TRUTH BE TOLD

OUR LIFE JOURNEYS

Image credit: JOHAN MOUCHET on Unsplash.

By DR VICKI BISMILLA

As I sit cross-legged early each morning gazing east at the morning sun, I am keenly aware of Nature’s hand in the four seasons.

Watching the near-melted snow, hearing birds as winter turns to spring, soaking in the beauty of bountiful summers, watching leaves turn into the magnificent hues of autumn and becoming excited as I witness the first snowflakes of winter.

Nature knows exactly what She’s doing, subtly changing from season to season, maintaining the rhythm of Earth’s life on land, sea and air. And so it is with the seasons She has planned for our life’s journey from our childhood spring, to our carefree young summer, to our Autumn midlife and then our winter decades.

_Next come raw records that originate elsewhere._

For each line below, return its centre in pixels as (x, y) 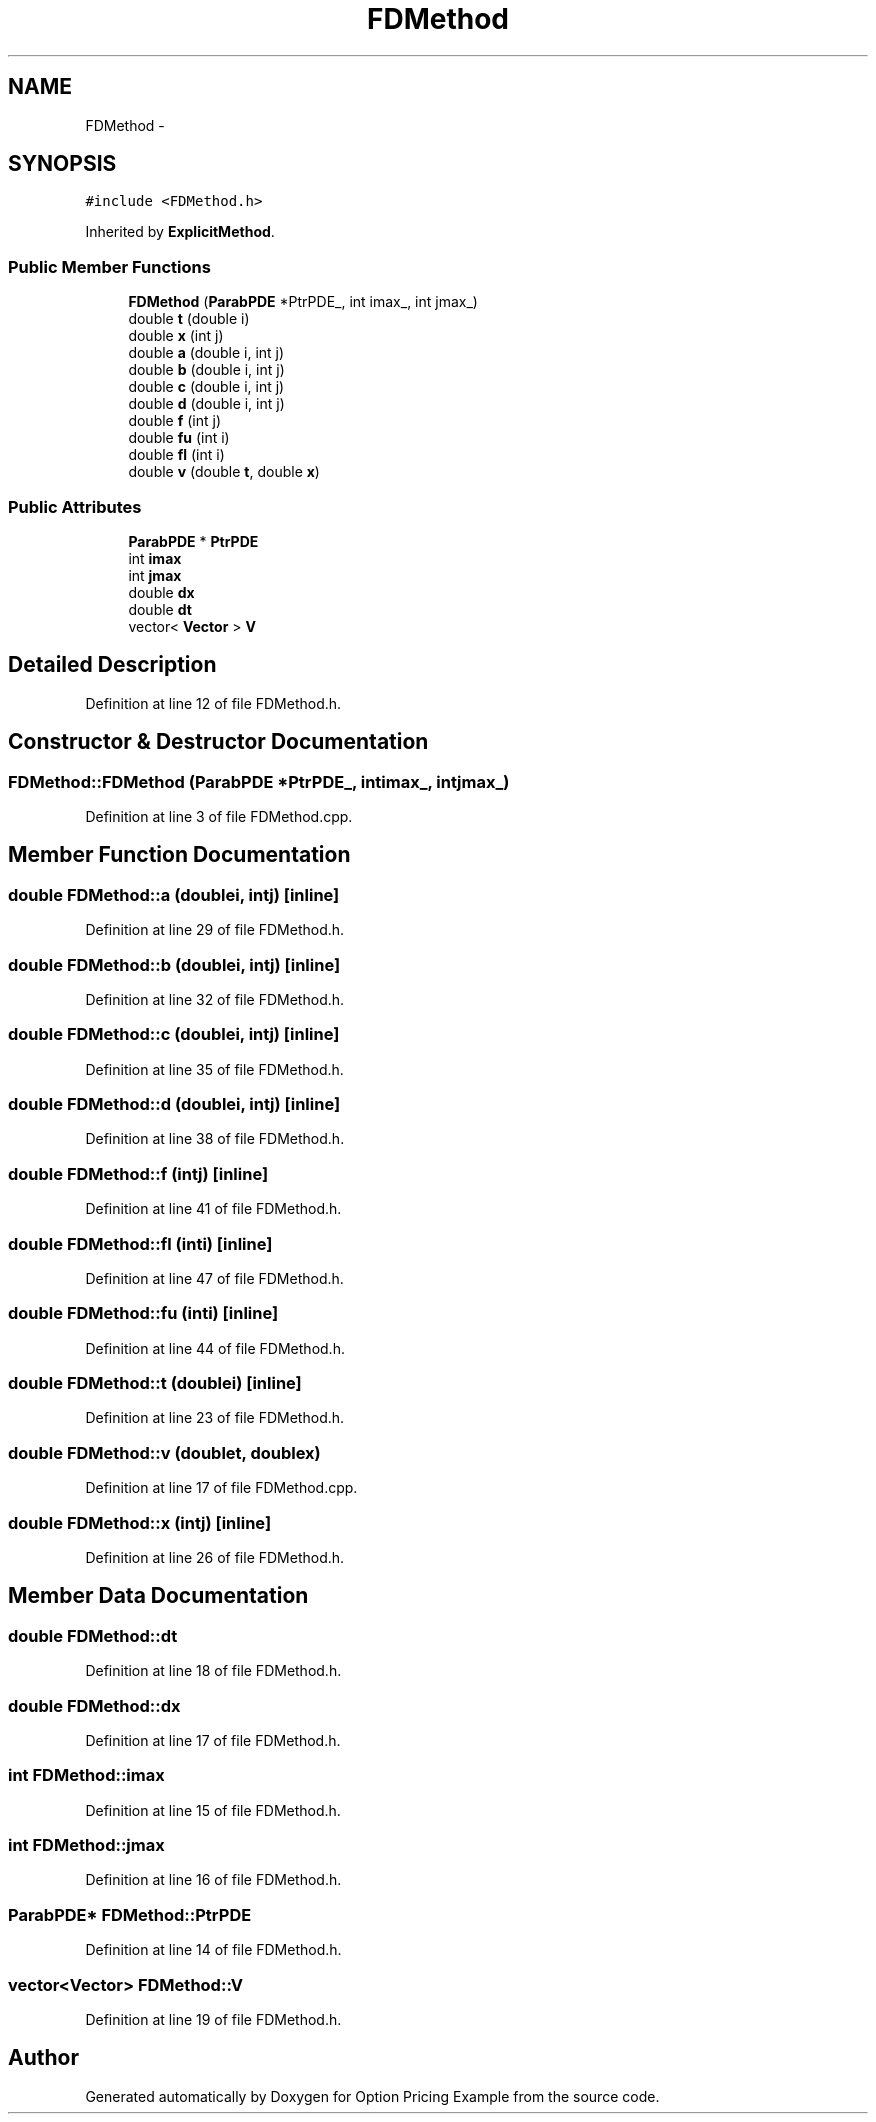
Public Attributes (75, 506)
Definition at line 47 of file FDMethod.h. (214, 1278)
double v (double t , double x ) (224, 472)
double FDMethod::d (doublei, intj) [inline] (174, 1104)
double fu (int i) (179, 438)
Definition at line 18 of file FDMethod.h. (213, 1671)
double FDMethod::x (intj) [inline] (140, 1522)
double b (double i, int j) (206, 370)
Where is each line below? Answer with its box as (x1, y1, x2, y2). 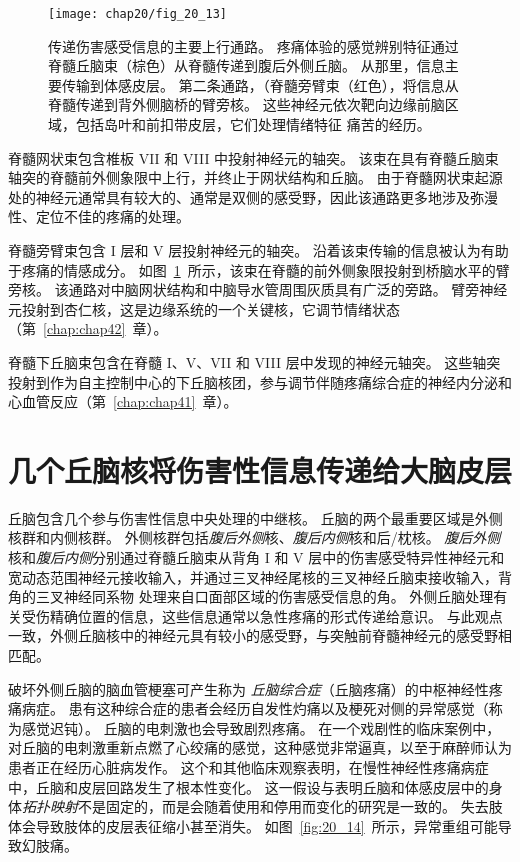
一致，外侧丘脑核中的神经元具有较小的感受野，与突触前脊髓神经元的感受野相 (8, 625, 512, 646)
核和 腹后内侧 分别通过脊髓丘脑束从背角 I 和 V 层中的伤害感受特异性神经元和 (8, 547, 505, 568)
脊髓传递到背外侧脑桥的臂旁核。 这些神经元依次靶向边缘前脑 (48, 94, 445, 115)
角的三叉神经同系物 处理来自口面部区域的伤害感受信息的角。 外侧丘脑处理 (8, 586, 494, 607)
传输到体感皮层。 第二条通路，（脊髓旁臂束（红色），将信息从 (61, 74, 459, 95)
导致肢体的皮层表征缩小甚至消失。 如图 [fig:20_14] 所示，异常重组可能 (35, 815, 498, 836)
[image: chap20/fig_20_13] (48, 7, 227, 21)
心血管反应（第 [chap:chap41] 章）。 (8, 391, 238, 412)

We are in good hands. Shakespeare was right in his chronicling of the seven ages.

In his play As You Like It (act II, scene vii), several lords, banished into the woods, help a hungry old man they encounter and discuss “deep and contemplative” that

 …we are not alone unhappy:

This wide and universal theatre

Presents more woeful pageants than the scene

Wherein we play in.”

It is at this point that Jacques, a banished lord, speaks the famous lines beginning with

All the world’s a stage,

And all the men and women merely players;

They have their exits and their entrances,

And one man in his time plays many parts,

His acts being seven ages.

Shakespeare, writing in the late 16th and early 17th centuries, likely learned about the 12th century idea of the seven ages of man and incorporated it aptly into this speech.

He describes each stage of our lives as:

1. Baby or infant

2. School student or child

3. Lover (young and foolish)

4. Soldier (ambitious, takes risks, seeks out honour)

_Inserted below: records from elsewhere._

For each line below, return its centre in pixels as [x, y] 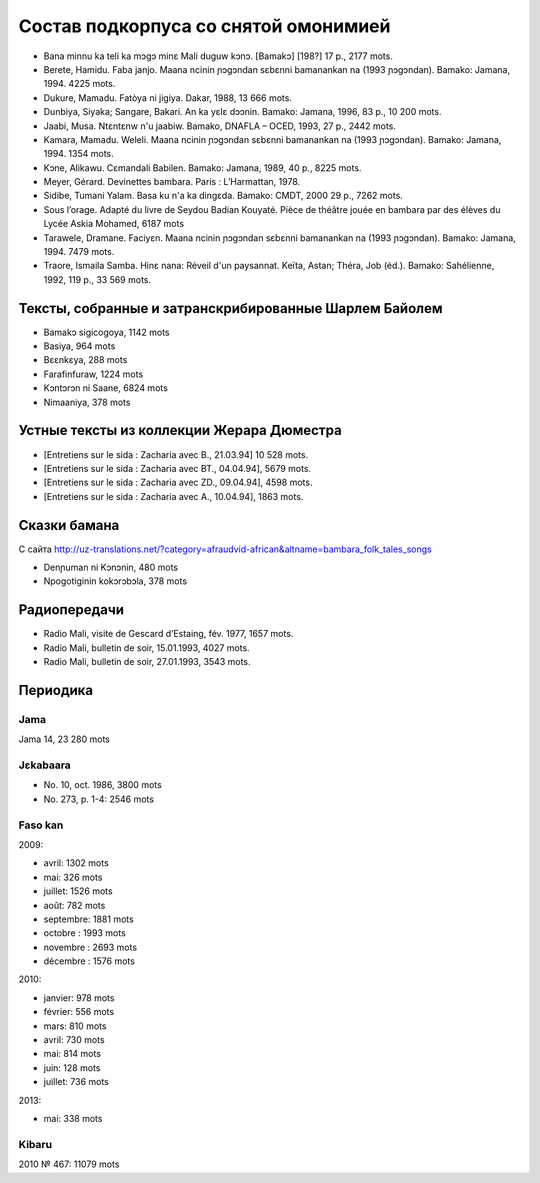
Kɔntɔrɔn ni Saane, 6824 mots [106, 388]
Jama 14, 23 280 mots [64, 739]
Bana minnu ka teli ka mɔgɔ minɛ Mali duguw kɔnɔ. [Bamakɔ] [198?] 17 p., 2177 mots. [218, 56]
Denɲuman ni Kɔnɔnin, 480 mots [111, 567]
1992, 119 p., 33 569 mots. [97, 279]
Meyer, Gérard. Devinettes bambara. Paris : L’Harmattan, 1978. [172, 182]
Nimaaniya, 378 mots [87, 402]
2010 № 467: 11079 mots [69, 1164]
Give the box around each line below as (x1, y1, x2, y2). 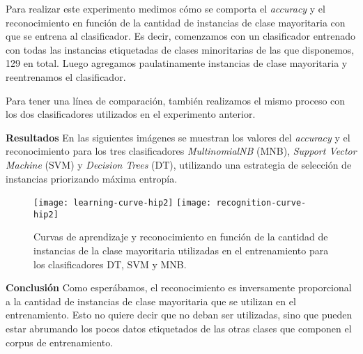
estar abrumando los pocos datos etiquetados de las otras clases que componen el (6, 321, 352, 335)
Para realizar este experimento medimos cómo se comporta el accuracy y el (6, 1, 325, 15)
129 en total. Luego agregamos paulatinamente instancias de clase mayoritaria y (6, 56, 348, 70)
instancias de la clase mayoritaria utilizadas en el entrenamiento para (33, 243, 329, 258)
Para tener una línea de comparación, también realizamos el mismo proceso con (6, 93, 346, 107)
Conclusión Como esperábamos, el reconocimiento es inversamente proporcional (6, 280, 352, 295)
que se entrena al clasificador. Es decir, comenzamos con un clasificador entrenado (6, 29, 356, 43)
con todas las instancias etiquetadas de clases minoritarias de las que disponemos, (6, 42, 355, 56)

5. Justice or judge (using experiences from life to advise good decisions)

6. Old person (some faculties start to wane)

7. Extreme old age (again needing assistance like a child)

While many of us educated in the British-influenced education systems studied Shakespeare, sadly our education systems did not expose us to similar teachings in South Asian cultures.

For example, Hindu scriptures list four stages in the human journey.

These are spiritually guided while the western stages are physical.

1. Brahmacharya (the student marked by chastity, devotion and obedience to teacher)

2. Grihastha (marriage, parenthood, sustaining family, duty toward God)

3. Vanaprastha (forest dweller withdrawing from material things, ascetic, yogic life)

4. Sanyasi (renouncer of worldly possessions, seeking union with the absolute and moksha.

Regardless of culture or beliefs, the seasons on Earth as well as its dwellers go through seasons, cycles and journeys designed by Nature.

Whether we look at life’s progressive stages merely as predictive physical and biological changes or we see our journey through eastern lens as a spiritual one, the journey itself is the constant. Just as Nature in Her ultimate wisdom charts the seasons, so too She charts the stages of human life.

It is set and we cannot change the course. The learning for us is to accept that with grace.  

Dr Vicki Bismilla is a retired Superintendent of Schools and retired college Vice-President, Academic, and Chief Learning Officer. She has authored two books.